» HOW TO COMPLETE THIS TASK
Leave the images behind and copy every record exactly.

Stored items:
-.-.-

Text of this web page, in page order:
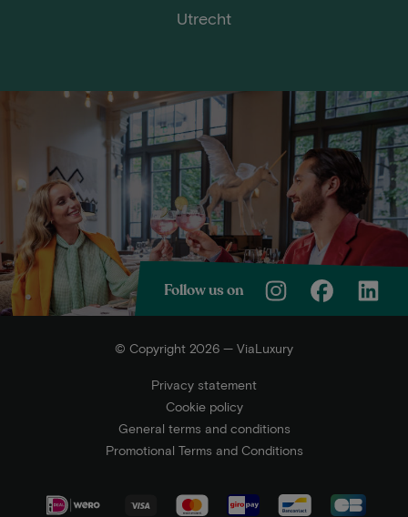
Utrecht
Follow us on
© Copyright 2026 — ViaLuxury
Privacy statement
Cookie policy
General terms and conditions
Promotional Terms and Conditions
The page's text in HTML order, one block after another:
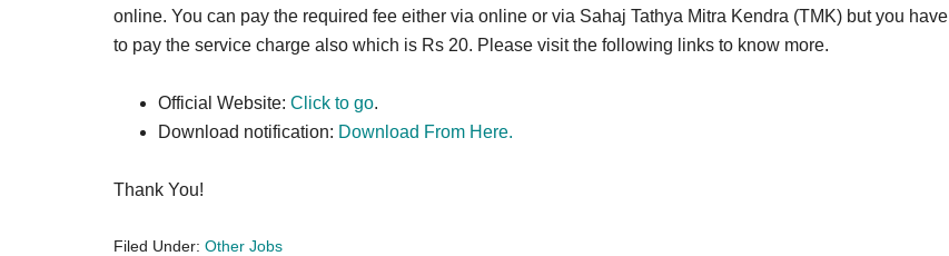
online. You can pay the required fee either via online or via Sahaj Tathya Mitra Kendra (TMK) but you have
to pay the service charge also which is Rs 20. Please visit the following links to know more.
Official Website: Click to go.
Download notification: Download From Here.
Thank You!
Filed Under: Other Jobs
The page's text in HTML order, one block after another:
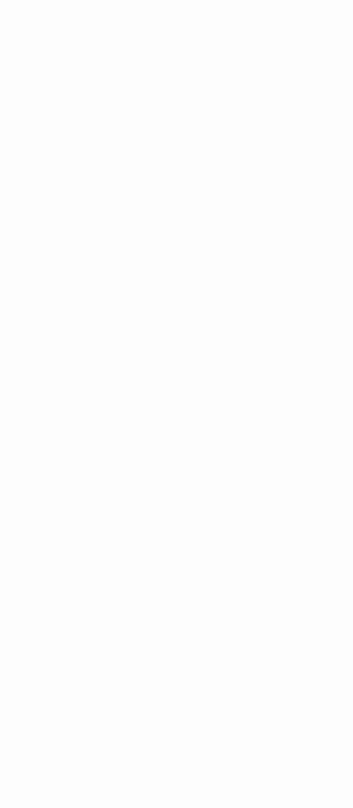
{1}",
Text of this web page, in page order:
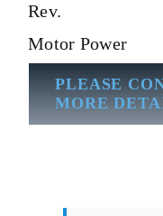
Rev.
Motor Power
PLEASE
MORE
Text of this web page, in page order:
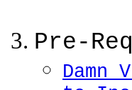
Pre-
Damn
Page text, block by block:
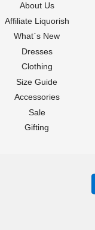
About Us
Affiliate Liquorish
What`s New
Dresses
Clothing
Size Guide
Accessories
Sale
Gifting
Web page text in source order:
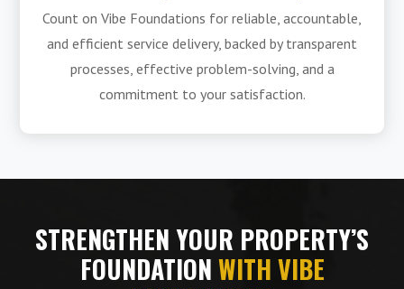
Count on Vibe Foundations for reliable, accountable,
and efficient service delivery, backed by transparent
processes, effective problem-solving, and a
commitment to your satisfaction.
STRENGTHEN YOUR PROPERTY’S
FOUNDATIONWITH VIBE

-.-.-

» ANSWER BELOW
Text of this web page, in page order:
Utrecht
Follow us on
© Copyright 2026 — ViaLuxury
Privacy statement
Cookie policy
General terms and conditions
Promotional Terms and Conditions
The page's text in HTML order, one block after another:
online. You can pay the required fee either via online or via Sahaj Tathya Mitra Kendra (TMK) but you have
to pay the service charge also which is Rs 20. Please visit the following links to know more.
Official Website: Click to go.
Download notification: Download From Here.
Thank You!
Filed Under: Other Jobs
The page's text in HTML order, one block after another:
{1}",
Text of this web page, in page order:
Rev.
Motor Power
PLEASE
MORE
Text of this web page, in page order:
Pre-
Damn
Page text, block by block:
About Us
Affiliate Liquorish
What`s New
Dresses
Clothing
Size Guide
Accessories
Sale
Gifting
Web page text in source order:
Count on Vibe Foundations for reliable, accountable,
and efficient service delivery, backed by transparent
processes, effective problem-solving, and a
commitment to your satisfaction.
STRENGTHEN YOUR PROPERTY’S
FOUNDATIONWITH VIBE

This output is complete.